Records from a data source:
==============================

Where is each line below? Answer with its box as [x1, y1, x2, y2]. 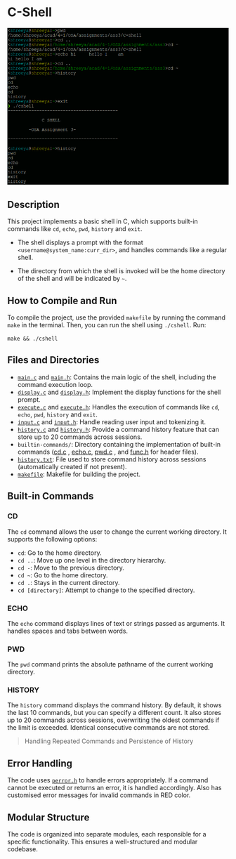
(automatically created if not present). [17, 462, 127, 471]
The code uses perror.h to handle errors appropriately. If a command [7, 776, 209, 785]
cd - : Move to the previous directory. [17, 563, 125, 572]
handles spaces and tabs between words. [7, 627, 129, 635]
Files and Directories [7, 354, 100, 366]
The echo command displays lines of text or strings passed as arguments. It [7, 619, 225, 627]
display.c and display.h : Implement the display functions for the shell [17, 388, 221, 396]
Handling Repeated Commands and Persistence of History [24, 737, 194, 745]
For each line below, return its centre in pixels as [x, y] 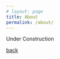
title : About [22, 17]
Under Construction [30, 39]
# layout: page [25, 11]
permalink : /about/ [30, 22]

==============================

▸ Exercise description
Take every entry above and transcribe it exactly, with no pictures in the copy.

▸ Answer area
Where is each line below? Answer with its box as [x1, y1, x2, y2]. 
(automatically created if not present). [17, 462, 127, 471]
The code uses perror.h to handle errors appropriately. If a command [7, 776, 209, 785]
cd - : Move to the previous directory. [17, 563, 125, 572]
handles spaces and tabs between words. [7, 627, 129, 635]
Files and Directories [7, 354, 100, 366]
The echo command displays lines of text or strings passed as arguments. It [7, 619, 225, 627]
display.c and display.h : Implement the display functions for the shell [17, 388, 221, 396]
Handling Repeated Commands and Persistence of History [24, 737, 194, 745]
For each line below, return its centre in pixels as [x, y] 
title : About [22, 17]
Under Construction [30, 39]
# layout: page [25, 11]
permalink : /about/ [30, 22]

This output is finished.